In the absence of any international standards, pitfalls that  mar  the  disclosure  process  include: (1) Deceptive interpretations. Few words in finance are as overused and poorly defined as disclosure. (2) Limited access to data. Opening records to the public is the ideal, but some legal regimes make accessing them difficult. (3) Poor quality of data. A more subtle form of deception is the low quality of data that many disclosure laws produce. (4) Low quantity of data. Many countries claim disclosure, but fulfill only some of the variables required for full disclosure.

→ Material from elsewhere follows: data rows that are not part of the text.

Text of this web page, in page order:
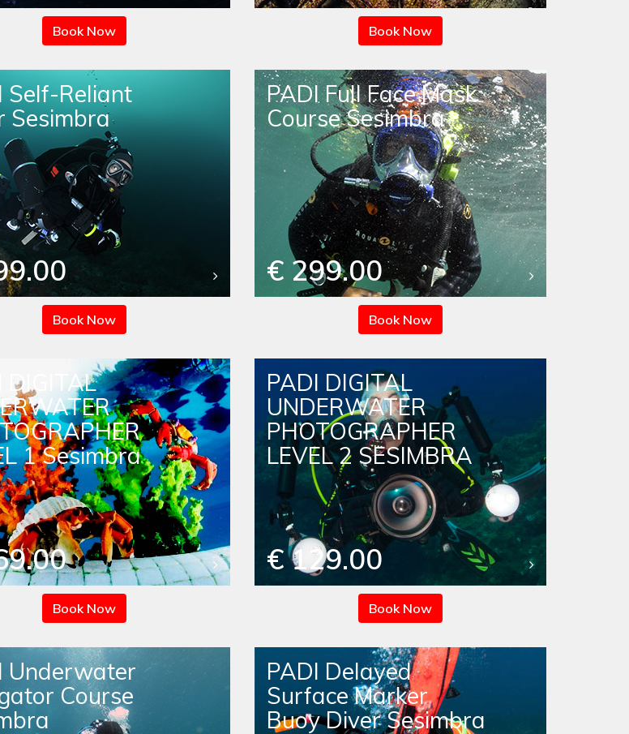
Book Now Book Now
Self-Reliant
Sesimbra
Book Now
PADI Full Face Mask
Course Sesimbra
€ 299.00
Book Now
DIGITAL
1 Sesimbra
Book Now
PADI DIGITAL
UNDERWATER
PHOTOGRAPHER
LEVEL 2 SESIMBRA
€ 129.00
Book Now
Underwater
Course
PADI Delayed
Surface Marker
Buoy Diver Sesimbra
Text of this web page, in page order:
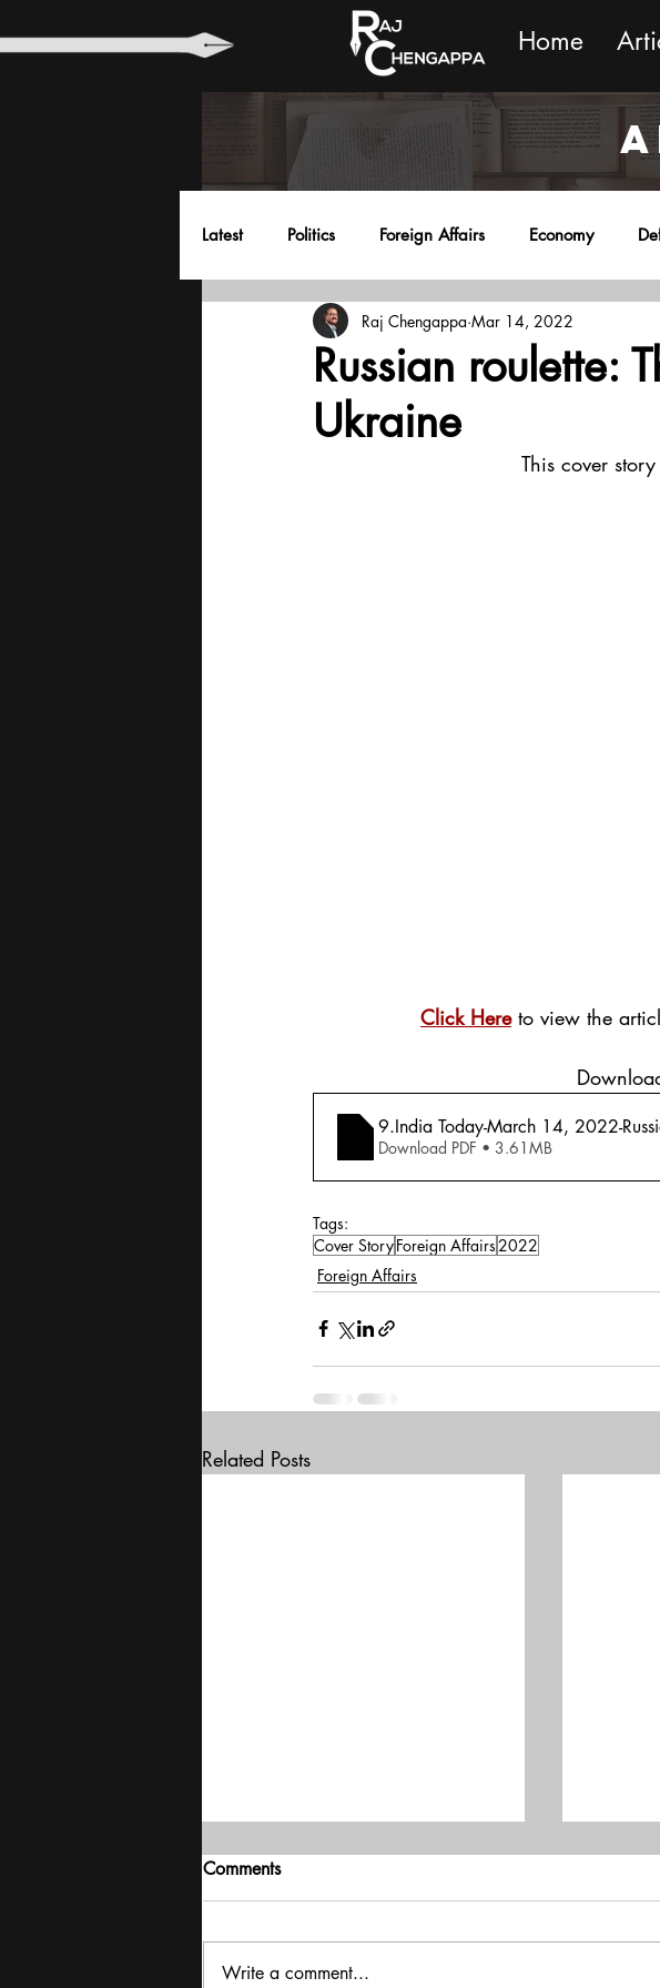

Full disclosure, or the maximum  extent  of openness in reporting political contributions, requires information  on how much money a business has received; how much free or in-kind support was given to the  business (e.g., goods, services, or loans); the names (and sometimes addresses) of the “givers”; how much money the business has spent and on what; and names  (and  sometimes  addresses)  of companies  or persons who received the money spent on goods and services provided  to  the  campaign.  Full disclosure also requires businesses to file financial assets (ownership and debts).

Bibliography:   

  1. Huddart, J. S. Hughes, and M. Brunnermeier, “Disclosure Requirements  and Stock Exchange Listing Choice in an International Context,” Journal of Accounting & Economics (v.26/1–3, 1999);
  2. Usha Rodrigues and Mike Stegemoller, “An Inconsistency in SEC Disclosure Requirements? The Case of the ‘Insignificant’ Private Target,” Journal of Corporate Finance (v.13/2–3, 2007);
  3. S. Securities and Exchange Commission, “Current Accounting and Disclosure Issues,” www.sec.gov (cited March 2009).